Ask HN: Moving from tech leader to operations/product management? - tech2biz

My careers is taking an interesting turn. I am the most senior tech manager (Director of Technology) at the company I work with and one of the more skilled hackers. However I've had an interest in how companies get things done. I've recently been put in a position to work on the company's overall process for working projects and building products and to effectively product management a couple of those products. It makes sense since I have some human skills and know the company inside and out. My questions, is this wise? Is someone without an MBA going to make it far down the road to Director of Operations/COO? Have you ever been in a similar situation and what did you do?
======
h4ck3rhn
I'd say go ahead. Besides other things, it will give you a perspective on
profit vs cost centers (Peter Drucker). You will be asked to control the burn
rate and make choices about what produces enough value to the company.

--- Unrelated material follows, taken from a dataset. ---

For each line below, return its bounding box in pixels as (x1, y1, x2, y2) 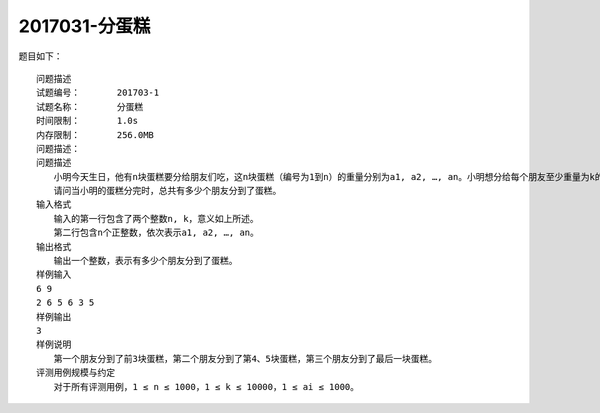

Being a techie, I have a bias towards calling tech chops as must have for any
senior role. It just get you to make much better decisions when you are in a
technology business.

------
jkohlbach
I haven't been in a similar situation, but from my experience jumping jobs
quite a few times in the tech space, degrees don't matter as much as
experience.

If you've been at the company for a long while like it sounds and you know
what would be good for the company as far as product development goes, I'd say
moving into a role where you can actually optimize those processes is a great
position for you to be in! Good luck in your new role..